HAMR

Hamilton Addictions & Mental Health Resource

Eating Disorders

The eating disorders most commonly treated in adults are anorexia nervosa, bulimia nervosa and more recently, binge eating disorder. In addition to these disorders, there is a significant subgroup of patients falling into the “otherwise specified” category who also need detection and treatment.  Eating disorders are considered complicated to treat because of the need to attend to medical, nutritional and psychiatric factors simultaneously.  A multi-disciplinary approach to treatment is therefore felt to be essential and is typical of specialized treatment programs.  The role of the primary healthcare physician and team is extremely important in the detection of individuals with an eating disorder, as well as in the medical monitoring and management of these patients.  As the “quarterback” of their patients’ healthcare, physicians are in an important position to advocate for their patients’ care as they navigate the eating disorder treatment options.  In many cases, physicians and other primary healthcare providers have to manage the care of patients while they wait for specialized treatment, and are responsible for following patients once they leave treatment.  Because of the ambivalence many patients feel about recovery, the primary healthcare team can be responsible for following patients over long periods of time, some of whom are very medically compromised.

Managing Patients Medically

The primary care physician and team often must provide medical evaluation and monitoring of patients who are identified as having an eating disorder. The St. Joseph’s Eating Disorders Clinic has prepared a brief list of recommendations for medical monitoring of eating disorder patients, which is also available on their website.

Click here for the Medical Monitoring Form

For a more complete reference on medical monitoring of eating disorder patients, please see the Academy for Eating Disorders website: https://www.aedweb.org/images/2016MCSGV3.pdf

Levels of Care

Eating disorders vary in severity and medical risk which require different levels, or intensity, of treatment.
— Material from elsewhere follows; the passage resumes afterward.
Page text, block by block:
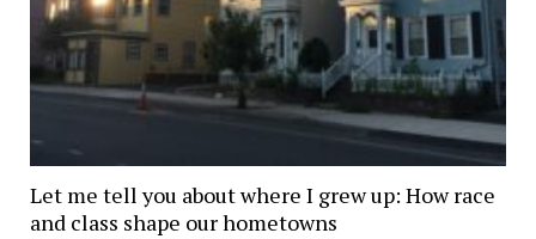
Let me tell you about where I grew up: How race
and class shape our hometowns

Primary physicians can help direct patients to appropriate care:

Outpatient Treatment:

Description: Typically individual or group therapy offered once per week. Additional support often provided by dietitian (for nutritional needs) and nurse practitioner (for medical needs) and psychiatrist (to help address comorbid psychiatric illnesses).
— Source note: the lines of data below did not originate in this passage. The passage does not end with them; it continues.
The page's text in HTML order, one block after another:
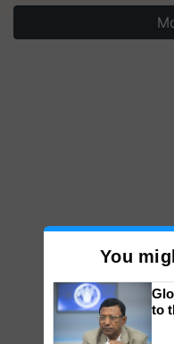
You
to
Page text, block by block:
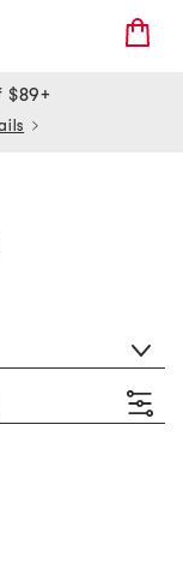
$89+
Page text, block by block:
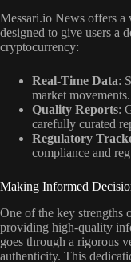
Messari.io News offers a
designed to give users a
cryptocurrency:
Real-Time Data:
market movements.
Quality Reports:
carefully curated
Regulatory
compliance and
Making Informed
One of the key strengths
providing high-quality
goes through a rigorous
authenticity. This
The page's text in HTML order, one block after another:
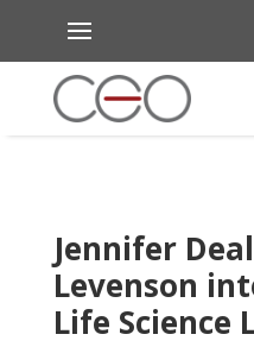
Jennifer
Levenson
Life Science
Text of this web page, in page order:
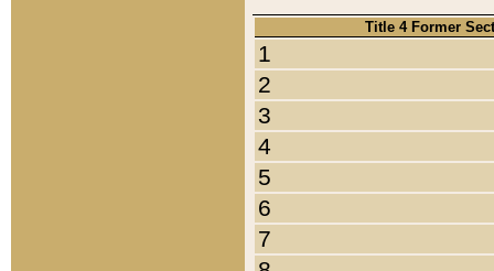
Title 4 Former
1
2
3
4
5
6
7

Appropriate for:  Individuals with a Body Mass Index (BMI) over 16; no serious medical complications or risk factors (e.g., type 1 diabetes); individuals who believe they can make changes to their eating, activity or symptoms in their home environment with support and guidance.

Local Outpatient Programs:

·        St. Joseph’s Healthcare Eating Disorders Clinic (Hamilton)
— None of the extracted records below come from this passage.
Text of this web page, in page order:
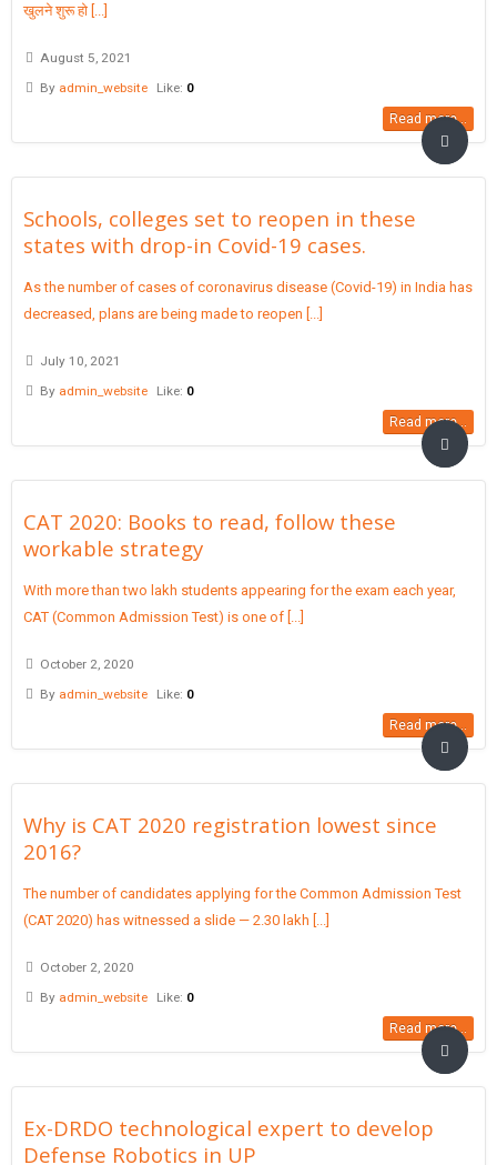
खुलने शुरू हो [...]
August 5, 2021
By admin_website Like: 0
Read more...
Schools, colleges set to reopen in these
states with drop-in Covid-19 cases.
As the number of cases of coronavirus disease (Covid-19) in India has
decreased, plans are being made to reopen [...]
July 10, 2021
By admin_website Like: 0
Read more...
CAT 2020: Books to read, follow these
workable strategy
With more than two lakh students appearing for the exam each year,
CAT (Common Admission Test) is one of [...]
October 2, 2020
By admin_website Like: 0
Read more...
Why is CAT 2020 registration lowest since
2016?
The number of candidates applying for the Common Admission Test
(CAT 2020) has witnessed a slide — 2.30 lakh [...]
October 2, 2020
By admin_website Like: 0
Read more...
Ex-DRDO technological expert to develop
Defense Robotics in UP

o   http://www.stjoes.ca/hospital-services/mental-health-addiction-services/mental-health-services/eating-disorders-program

·        Niagara Eating Disorder Outpatient Program (NEDOP)

o   http://www.niagarahealth.on.ca/en/eating-disorderprogram-2

Day Treatment:

Description:  Typically treatment runs 5 days per week, and includes 2 supervised meals and snacks as well as different group treatment groups offered throughout the day.

Appropriate for:  Individuals with a BMI over 15; may have medical complications or significant risk factors (e.g., type 1 diabetes); individuals who feel that they will need supervision and support to change their eating, activity or symptoms.

Inpatient Treatment:

Description: Patient is hospitalized; all meals and snacks are supervised; different treatment groups and/or individual therapy offered throughout the day; will eventually transition to day treatment and/or individual outpatient treatment.

Appropriate for:  Individuals whose BMI is below 15; typical at high medical risk related to weight and/or other factors; individuals whose motivation may be low and require close supervision and support to make changes.

Nearby Day and Inpatient Programs:

·        Credit Valley Hospital (Mississauga)

o   http://nedic.ca/provider/9090-credit-valley-hospital

·        London Health Sciences

o   http://www.lhsc.on.ca/About_Us/MHCP_Adult/EatingDisorders.htm

·        Toronto General Hospital

o   http://www.uhn.ca/MCC/PatientsFamilies/Clinics_Tests/Eating_Disorder

Types of Eating Disorders and Screening Tools

The types of eating disorders most often seen in adulthood are anorexia nervosa, bulimia nervosa, binge eating disorder, and the “other specified” category that includes milder versions of the disorders just mentioned as well as purging disorder and night eating syndrome. Another eating disorder most commonly found in children, but that also occurs in adults is avoidant/restrictive food intake disorder (ARFID).   In assessing for anorexia, bulimia or binge eating disorder (or other specified disorders), if the patient presents with concerns that they have an eating disorder, it is typically not necessary or advisable to investigate other possible medical conditions.  In the case of ARFID, the symptoms may be the direct result of another medical condition, but the severity of food avoidance or weight loss exceeds that expected.

A General Screening Tool: The SCOFF

1.      Do you make yourself Sick (vomit) because you feel uncomfortably full?

2.      Do you worry that you have lost Control over how much you eat?

3.      Have you recently lost mOre than 14 lbs. in a 3-month period?

4.      Do you believe yourself to be Fat when others say you are too thin?

5.      Would you say that Food dominates your life?

How to interpret the questionnaire: each “yes” equals 1 point; a score of 2 indicates a likely diagnosis of anorexia nervosa or bulimia.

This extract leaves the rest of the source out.